- **What to do**
Restate word for word the entries below, starting with the line with "market share, with growing interest in" and continuing through the line with "adoption patterns that". Include both of those lines and no others.

- **Provided data**
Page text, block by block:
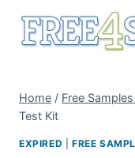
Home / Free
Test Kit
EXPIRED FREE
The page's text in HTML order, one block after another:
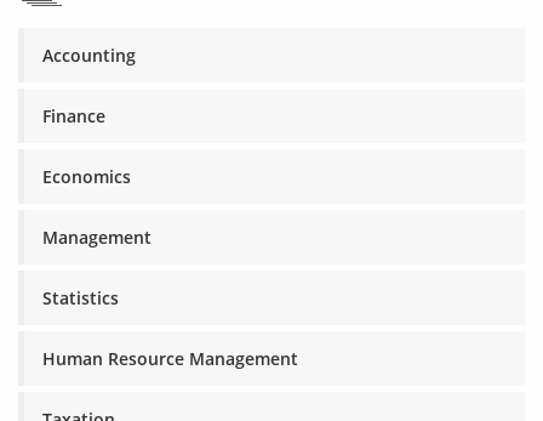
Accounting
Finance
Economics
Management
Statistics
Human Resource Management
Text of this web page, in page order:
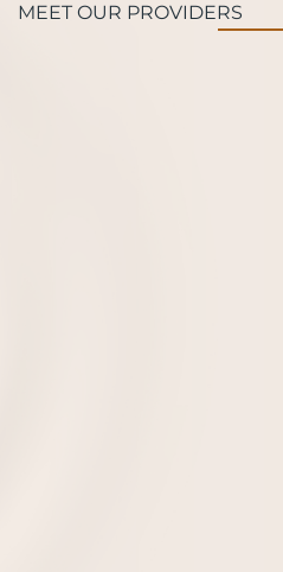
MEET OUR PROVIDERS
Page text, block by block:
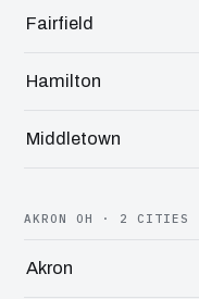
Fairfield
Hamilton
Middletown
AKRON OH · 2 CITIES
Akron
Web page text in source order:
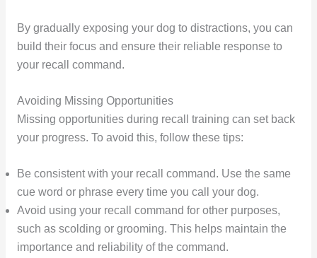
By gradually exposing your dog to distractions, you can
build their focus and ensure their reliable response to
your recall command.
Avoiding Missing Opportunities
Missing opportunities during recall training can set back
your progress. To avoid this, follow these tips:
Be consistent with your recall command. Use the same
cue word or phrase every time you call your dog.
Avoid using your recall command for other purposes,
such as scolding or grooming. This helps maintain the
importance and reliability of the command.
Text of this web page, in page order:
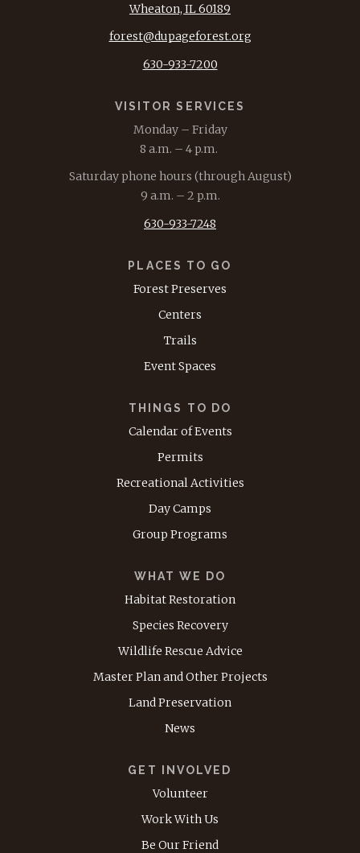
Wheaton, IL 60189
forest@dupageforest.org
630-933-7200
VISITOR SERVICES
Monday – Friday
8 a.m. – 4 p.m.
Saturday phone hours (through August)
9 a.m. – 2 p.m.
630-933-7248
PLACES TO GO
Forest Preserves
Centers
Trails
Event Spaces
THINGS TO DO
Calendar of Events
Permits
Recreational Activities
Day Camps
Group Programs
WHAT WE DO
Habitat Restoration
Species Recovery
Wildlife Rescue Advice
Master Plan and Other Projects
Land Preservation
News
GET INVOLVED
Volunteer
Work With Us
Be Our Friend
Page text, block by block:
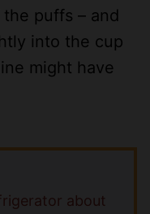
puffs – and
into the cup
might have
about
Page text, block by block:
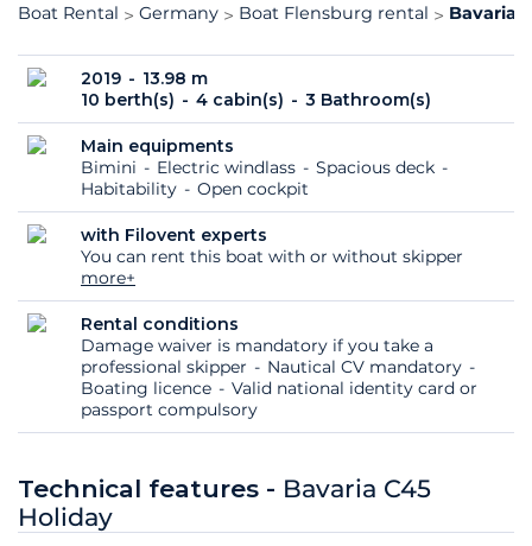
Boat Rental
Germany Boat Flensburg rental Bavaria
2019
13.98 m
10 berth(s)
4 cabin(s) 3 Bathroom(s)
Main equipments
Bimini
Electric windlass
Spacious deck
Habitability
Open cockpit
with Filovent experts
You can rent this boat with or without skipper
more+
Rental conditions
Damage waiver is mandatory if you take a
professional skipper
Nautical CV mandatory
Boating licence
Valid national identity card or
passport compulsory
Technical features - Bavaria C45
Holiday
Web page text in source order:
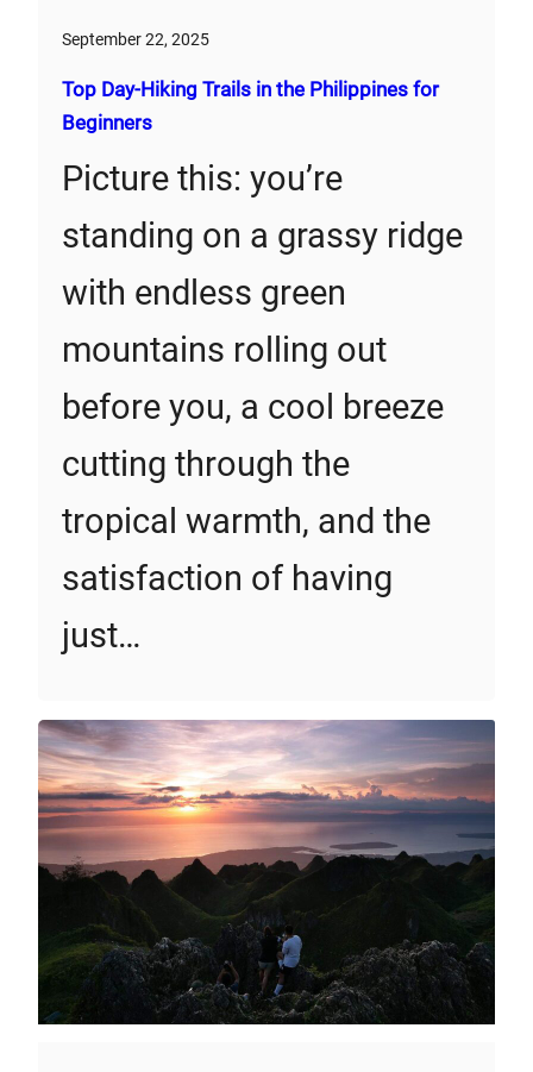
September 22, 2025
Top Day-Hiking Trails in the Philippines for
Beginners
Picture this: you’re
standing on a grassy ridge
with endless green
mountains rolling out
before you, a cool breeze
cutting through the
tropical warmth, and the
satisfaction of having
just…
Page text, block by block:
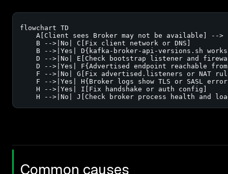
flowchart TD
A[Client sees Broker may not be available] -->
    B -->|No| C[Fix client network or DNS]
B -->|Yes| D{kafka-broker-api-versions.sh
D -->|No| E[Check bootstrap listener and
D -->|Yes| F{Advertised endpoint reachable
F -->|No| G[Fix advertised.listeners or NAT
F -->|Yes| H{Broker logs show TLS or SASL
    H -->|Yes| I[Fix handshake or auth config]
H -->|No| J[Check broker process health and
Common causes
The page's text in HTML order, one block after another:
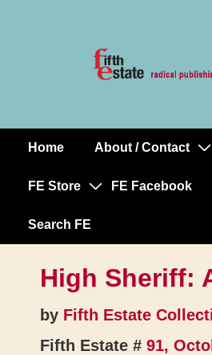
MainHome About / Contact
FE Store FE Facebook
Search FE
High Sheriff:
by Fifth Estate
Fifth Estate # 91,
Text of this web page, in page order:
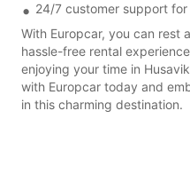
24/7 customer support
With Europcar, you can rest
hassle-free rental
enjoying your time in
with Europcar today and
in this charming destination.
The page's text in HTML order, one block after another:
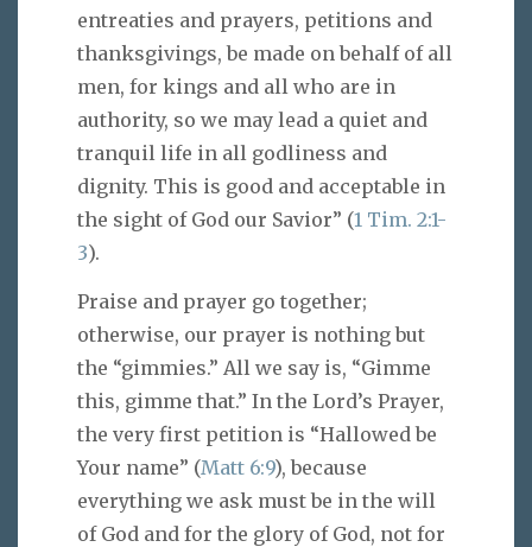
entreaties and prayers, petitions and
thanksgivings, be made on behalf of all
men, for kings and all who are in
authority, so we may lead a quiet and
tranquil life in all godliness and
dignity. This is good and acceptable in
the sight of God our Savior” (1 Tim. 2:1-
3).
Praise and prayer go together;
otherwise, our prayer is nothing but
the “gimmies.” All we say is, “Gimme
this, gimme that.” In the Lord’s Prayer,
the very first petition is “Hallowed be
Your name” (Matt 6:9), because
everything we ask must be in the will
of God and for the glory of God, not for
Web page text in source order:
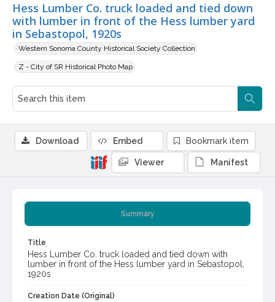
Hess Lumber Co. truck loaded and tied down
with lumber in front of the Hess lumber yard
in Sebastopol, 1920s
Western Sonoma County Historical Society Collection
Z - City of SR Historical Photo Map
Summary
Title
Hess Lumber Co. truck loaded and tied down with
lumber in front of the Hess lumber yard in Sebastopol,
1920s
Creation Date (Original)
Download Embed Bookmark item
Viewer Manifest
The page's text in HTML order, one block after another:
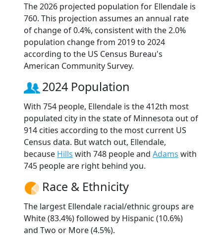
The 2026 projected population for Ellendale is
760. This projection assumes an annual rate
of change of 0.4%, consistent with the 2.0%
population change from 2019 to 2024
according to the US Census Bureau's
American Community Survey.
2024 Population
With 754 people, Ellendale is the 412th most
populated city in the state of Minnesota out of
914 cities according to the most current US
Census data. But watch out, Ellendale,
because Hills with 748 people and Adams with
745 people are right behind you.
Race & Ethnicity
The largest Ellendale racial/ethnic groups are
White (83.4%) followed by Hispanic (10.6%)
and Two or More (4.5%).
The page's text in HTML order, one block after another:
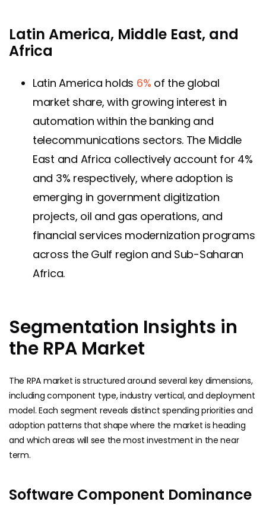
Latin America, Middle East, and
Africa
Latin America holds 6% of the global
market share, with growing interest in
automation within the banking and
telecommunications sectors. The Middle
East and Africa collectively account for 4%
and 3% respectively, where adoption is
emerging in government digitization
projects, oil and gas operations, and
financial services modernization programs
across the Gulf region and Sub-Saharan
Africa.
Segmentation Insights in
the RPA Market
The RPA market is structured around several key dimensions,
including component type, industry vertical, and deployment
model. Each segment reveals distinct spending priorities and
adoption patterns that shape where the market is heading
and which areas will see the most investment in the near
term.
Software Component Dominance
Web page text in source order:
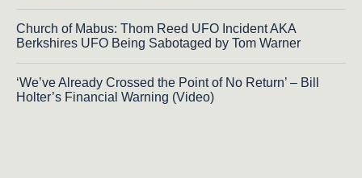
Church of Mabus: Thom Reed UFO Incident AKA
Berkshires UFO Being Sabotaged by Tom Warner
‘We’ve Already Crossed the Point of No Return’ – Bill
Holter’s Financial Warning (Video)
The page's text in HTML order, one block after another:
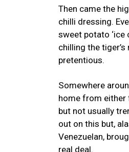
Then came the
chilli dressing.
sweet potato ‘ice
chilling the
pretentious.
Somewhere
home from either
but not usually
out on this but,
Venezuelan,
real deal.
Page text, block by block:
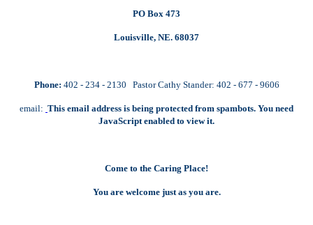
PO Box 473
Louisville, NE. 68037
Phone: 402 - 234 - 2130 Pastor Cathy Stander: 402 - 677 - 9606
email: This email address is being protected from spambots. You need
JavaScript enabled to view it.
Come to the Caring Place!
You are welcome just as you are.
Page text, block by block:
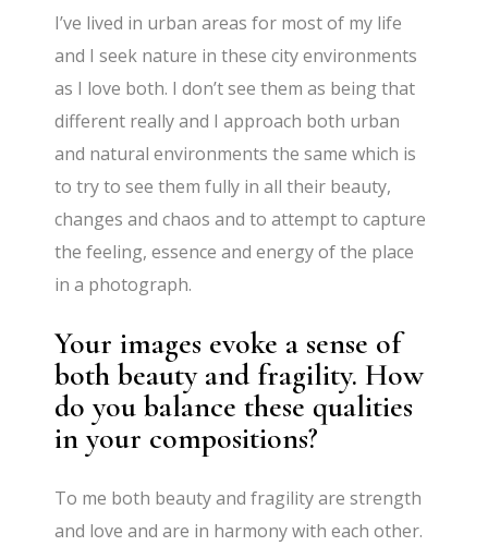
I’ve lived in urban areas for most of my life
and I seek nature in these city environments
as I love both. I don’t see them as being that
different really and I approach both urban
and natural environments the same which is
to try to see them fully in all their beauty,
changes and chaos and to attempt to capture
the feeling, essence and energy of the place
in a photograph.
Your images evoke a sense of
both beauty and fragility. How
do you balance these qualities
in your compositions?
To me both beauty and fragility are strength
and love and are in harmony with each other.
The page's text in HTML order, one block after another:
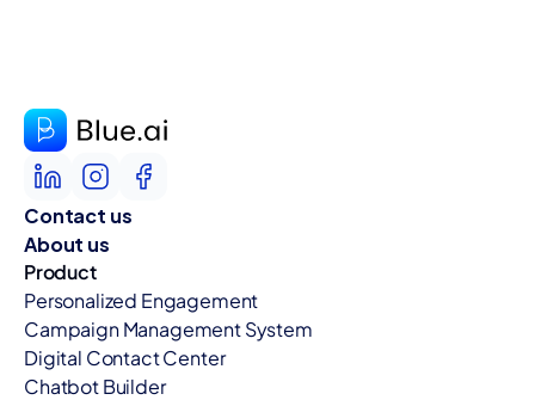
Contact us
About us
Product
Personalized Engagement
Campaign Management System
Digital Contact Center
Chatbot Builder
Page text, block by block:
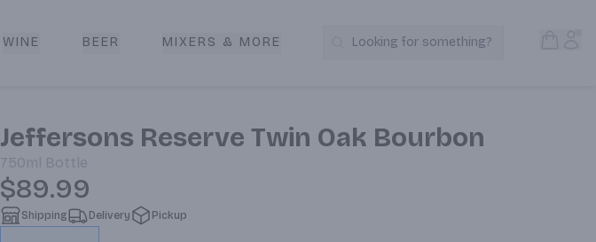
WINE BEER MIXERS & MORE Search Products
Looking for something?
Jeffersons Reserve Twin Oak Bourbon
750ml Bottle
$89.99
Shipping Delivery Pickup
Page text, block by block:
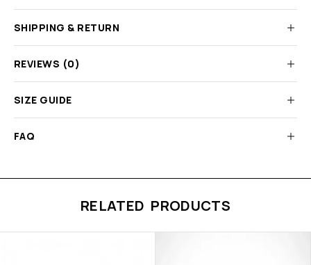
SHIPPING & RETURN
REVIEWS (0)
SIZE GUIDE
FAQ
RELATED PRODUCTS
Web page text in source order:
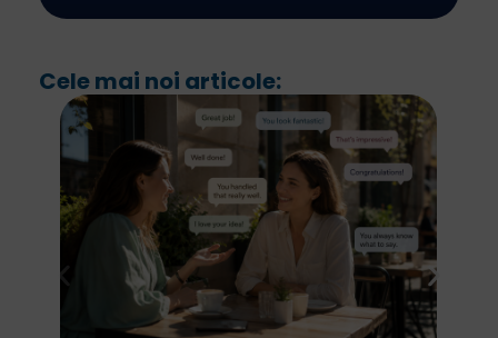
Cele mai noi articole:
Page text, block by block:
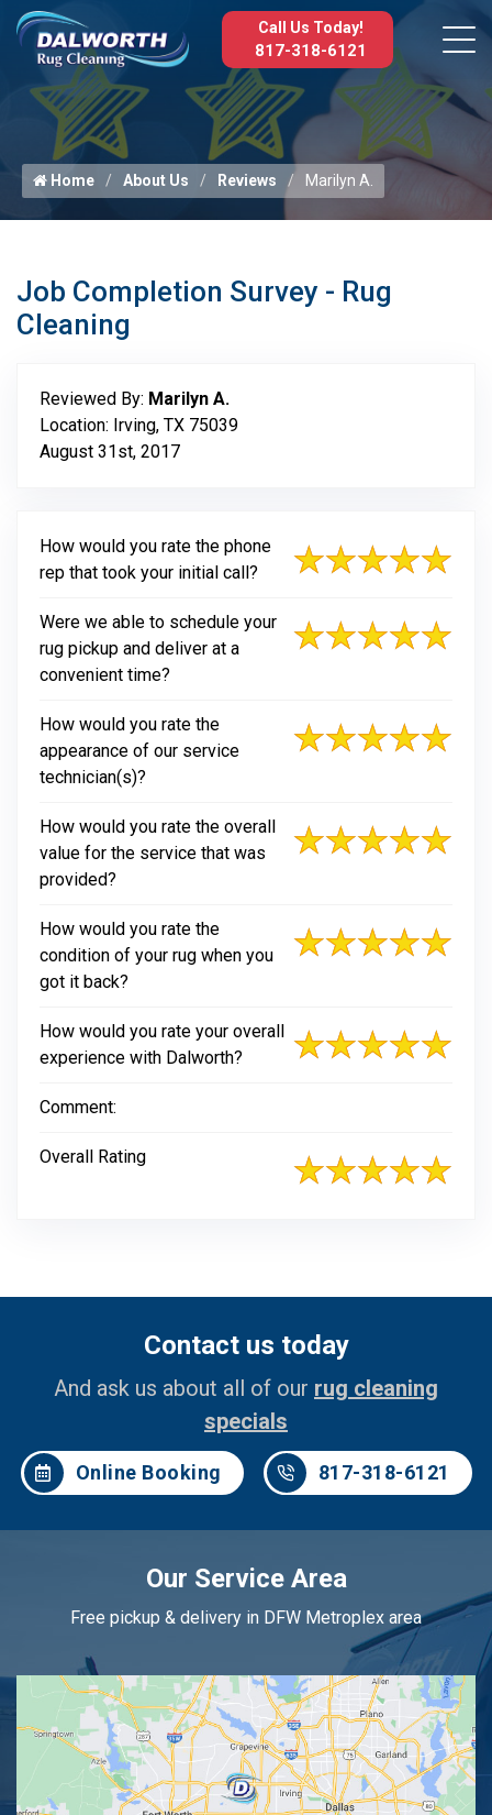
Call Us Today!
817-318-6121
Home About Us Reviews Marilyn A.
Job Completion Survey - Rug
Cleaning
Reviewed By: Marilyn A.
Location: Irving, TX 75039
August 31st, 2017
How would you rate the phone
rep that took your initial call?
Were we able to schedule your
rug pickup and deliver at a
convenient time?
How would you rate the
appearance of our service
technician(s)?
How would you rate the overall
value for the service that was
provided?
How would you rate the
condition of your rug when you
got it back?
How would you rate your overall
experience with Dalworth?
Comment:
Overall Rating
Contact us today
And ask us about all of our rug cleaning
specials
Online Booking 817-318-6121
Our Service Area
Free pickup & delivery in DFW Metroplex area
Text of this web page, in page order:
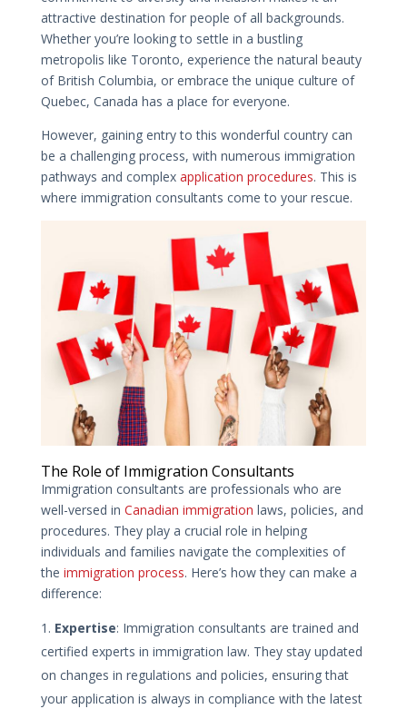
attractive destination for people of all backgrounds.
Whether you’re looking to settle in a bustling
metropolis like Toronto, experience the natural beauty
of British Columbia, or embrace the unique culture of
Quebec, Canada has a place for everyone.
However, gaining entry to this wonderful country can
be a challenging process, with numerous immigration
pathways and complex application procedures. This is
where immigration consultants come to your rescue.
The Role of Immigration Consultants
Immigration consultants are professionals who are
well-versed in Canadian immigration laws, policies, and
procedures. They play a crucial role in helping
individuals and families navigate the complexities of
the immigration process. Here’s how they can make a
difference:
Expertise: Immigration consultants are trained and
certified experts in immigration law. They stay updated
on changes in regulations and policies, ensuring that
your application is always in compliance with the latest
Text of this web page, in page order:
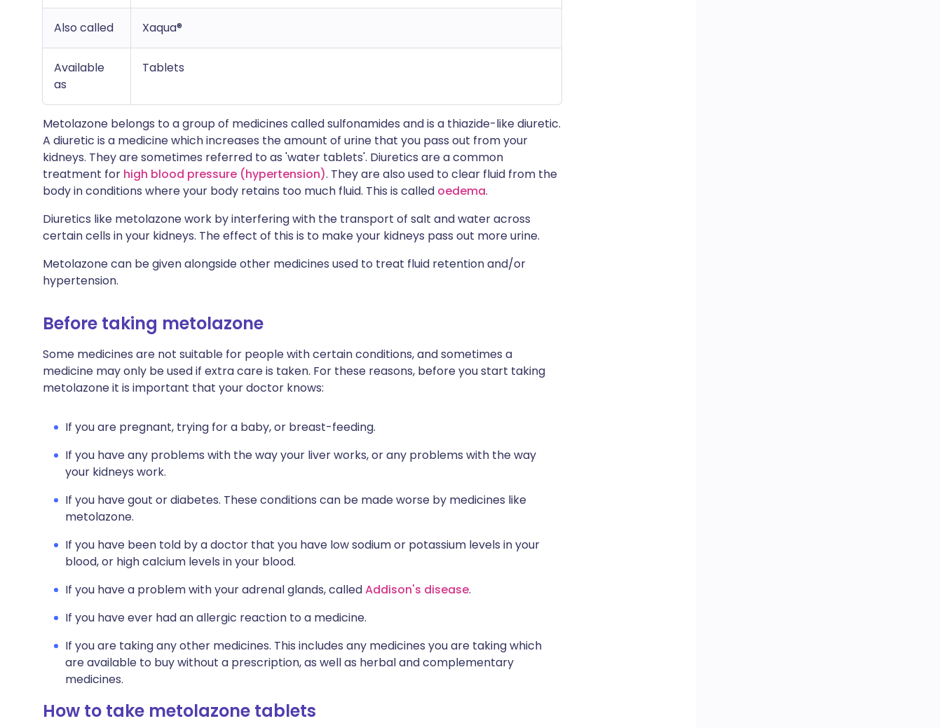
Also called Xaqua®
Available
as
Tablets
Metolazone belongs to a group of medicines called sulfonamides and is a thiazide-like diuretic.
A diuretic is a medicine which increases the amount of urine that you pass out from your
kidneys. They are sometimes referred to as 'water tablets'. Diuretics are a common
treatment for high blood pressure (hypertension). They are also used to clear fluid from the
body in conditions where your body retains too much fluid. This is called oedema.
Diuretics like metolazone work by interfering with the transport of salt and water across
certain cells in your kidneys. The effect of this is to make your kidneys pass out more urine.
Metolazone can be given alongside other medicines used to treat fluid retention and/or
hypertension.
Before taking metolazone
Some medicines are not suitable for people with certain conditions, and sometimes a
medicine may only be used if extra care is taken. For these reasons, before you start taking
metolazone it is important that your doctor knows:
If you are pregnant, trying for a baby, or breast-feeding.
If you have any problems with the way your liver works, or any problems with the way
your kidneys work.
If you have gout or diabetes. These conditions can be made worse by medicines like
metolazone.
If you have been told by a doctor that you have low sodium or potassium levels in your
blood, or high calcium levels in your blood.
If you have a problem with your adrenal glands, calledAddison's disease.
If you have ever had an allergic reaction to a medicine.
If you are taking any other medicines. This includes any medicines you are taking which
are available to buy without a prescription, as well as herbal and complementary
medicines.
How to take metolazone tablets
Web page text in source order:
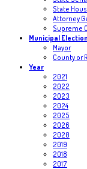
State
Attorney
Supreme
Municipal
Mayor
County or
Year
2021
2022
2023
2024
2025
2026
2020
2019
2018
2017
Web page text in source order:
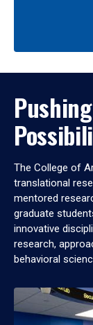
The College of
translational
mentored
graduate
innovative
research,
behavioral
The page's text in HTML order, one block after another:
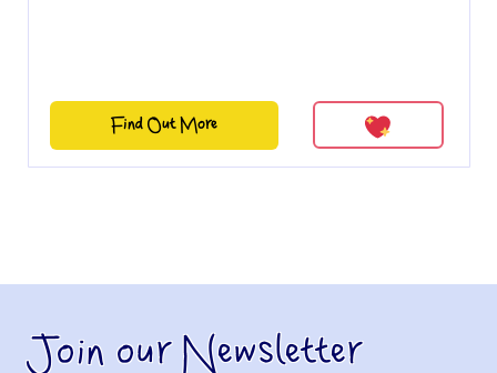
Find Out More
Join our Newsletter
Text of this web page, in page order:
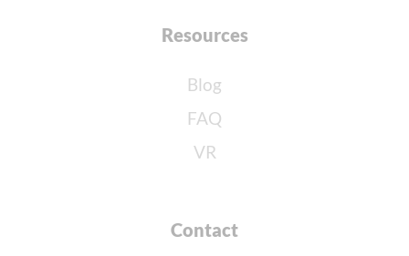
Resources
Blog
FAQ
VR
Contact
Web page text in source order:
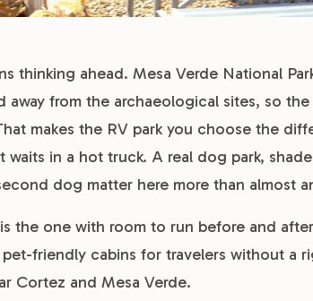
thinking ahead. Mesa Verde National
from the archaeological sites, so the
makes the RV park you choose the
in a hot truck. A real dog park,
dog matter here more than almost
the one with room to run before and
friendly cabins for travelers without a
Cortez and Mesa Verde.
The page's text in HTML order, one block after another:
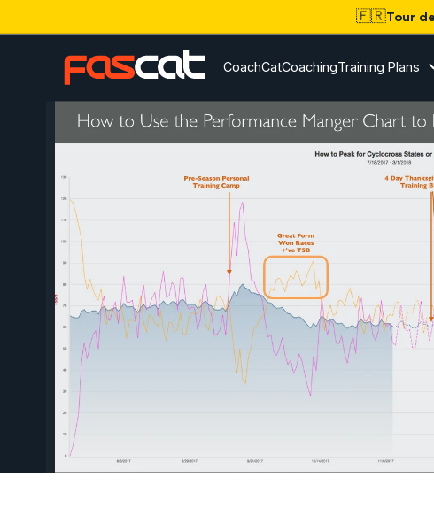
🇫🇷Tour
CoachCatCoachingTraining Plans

- **Completed task**
market share, with growing interest in
automation within the banking and
telecommunications sectors. The Middle
East and Africa collectively account for 4%
and 3% respectively, where adoption is
emerging in government digitization
projects, oil and gas operations, and
financial services modernization programs
across the Gulf region and Sub-Saharan
Africa.
Segmentation Insights in
the RPA Market
The RPA market is structured around several key dimensions,
including component type, industry vertical, and deployment
model. Each segment reveals distinct spending priorities and
adoption patterns that shape where the market is heading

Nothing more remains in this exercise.